W3C-XML-SIGNATURE
W3C XML Signature XML-DSig digital signature.
Definition
XML-DSig structure: <Signature> root element XML namespace 'http://www.w3.org/2000/09/xmldsig#'. Children: <SignedInfo> (CanonicalizationMethod, SignatureMethod, Reference with URI + Transforms + DigestMethod + DigestValue), <SignatureValue> (base64 signature bytes), <KeyInfo> (X509Certificate, KeyValue, KeyName). Standard algorithms: Digest (SHA-1 deprecated, SHA-256 default, SHA-384, SHA-512), Signature (RSA-SHA256, ECDSA-SHA256, DSA-SHA256), Canonicalization (Canonical XML 1.0, C14N 1.1, Exclusive C14N), Transform (Enveloped Signature, XPath, XSLT). Signature types: (1) Detached (signature separate from signed data), (2) Enveloped (signature within same signed document), (3) Enveloping (signed data within Signature element).
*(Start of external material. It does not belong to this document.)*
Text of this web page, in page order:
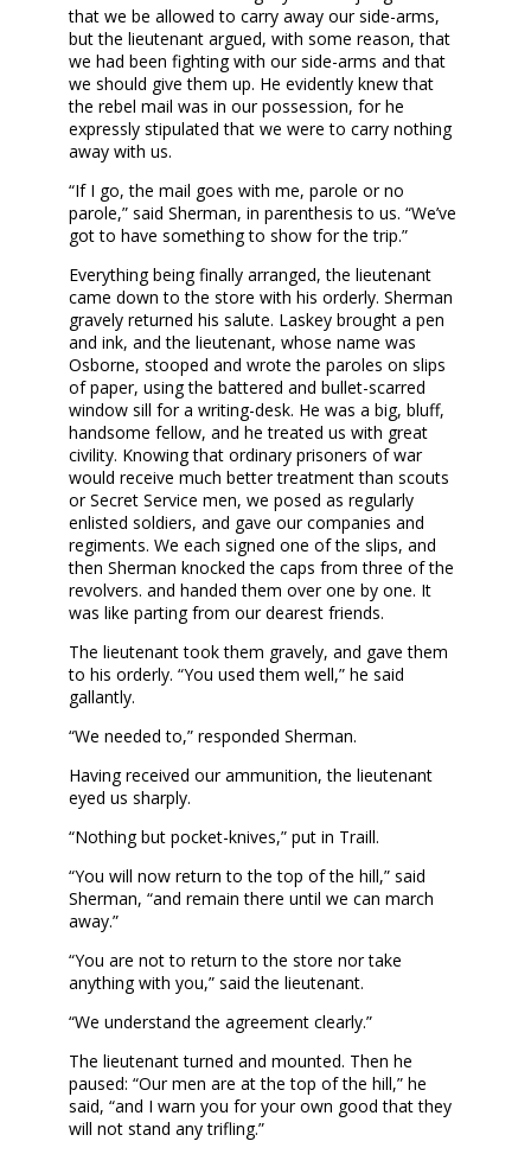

Massive usage: SOAP WS-Security (security headers), SAML assertions (SSO identity), XBRL filings SEC France/CNAV/etc., XAdES (XML Advanced Electronic Signatures EU eIDAS), e-invoicing FatturaPA Italy, Saudi ZATCA Phase 2, Mexico SAT CFDI.
Origin
W3C XML Signature Working Group 1999 ; XML Signature 1.0 W3C Recommendation 12 February 2002 ; XML Signature 1.1 W3C Recommendation 11 April 2013 (basically tightening 1.0).
Example in context
FatturaPA Italy uses XML-DSig to sign e-invoice invoices: invoice XML enveloped signature, RSA-SHA256 algorithm, ICP-Italia X509 certificate, SdI Sistema di Interscambio transmission validates signature before relaying to recipient.
Related terms
- W3C XML Encryption — XML security complement.